Numerical study of nonlinear flow and mass transfer through a channel filled with a porous medium using a hybrid heuristic paradigm

Abstract

ABSTRACT The effects of mass transfer and chemical reactions on laminar viscous flow in a porous channel with moving or stationary walls are examined in this study. The mathematical model of the mass and flow transfer is in the form of a partial differential equation (PDE), a similarity transformation method used to convert the physical problem's governing partial differential equations (PDEs) into a group of nonlinear coupled ordinary differential equations (ODEs).
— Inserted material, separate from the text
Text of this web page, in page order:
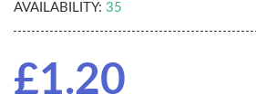
AVAILABILITY: 35
£1.20

The main accomplishment of the present study is the utilization of a precise and effective method based on artificial neural networks (ANNs) for the model of flow in a porous channel of a viscous fluid with a chemical reaction. To investigate the coupled nonlinear ordinary differential equations, a differential evolutionary (DE) is used for exploration to get optimal weights for the model, and then we use those optimal weights in interior point algorithms (IPA) for exploitation of the laminar viscous flow model in a porous channel with moving or stationary walls. Finally, the effects of Darcy number (Da), suction/injection parameter (α), Reynolds number (Re), and power-law index (m) influence are investigated in five different scenarios, each with four different cases. The outcomes of the hybrid of differential evolution and interior point algorithm (DE-IPA) are compared to the RK4 results. The statistical analysis (MAD, TIC, RMSE, and ENSE) is also performed to ensure that the proposed technique is stable and accurate.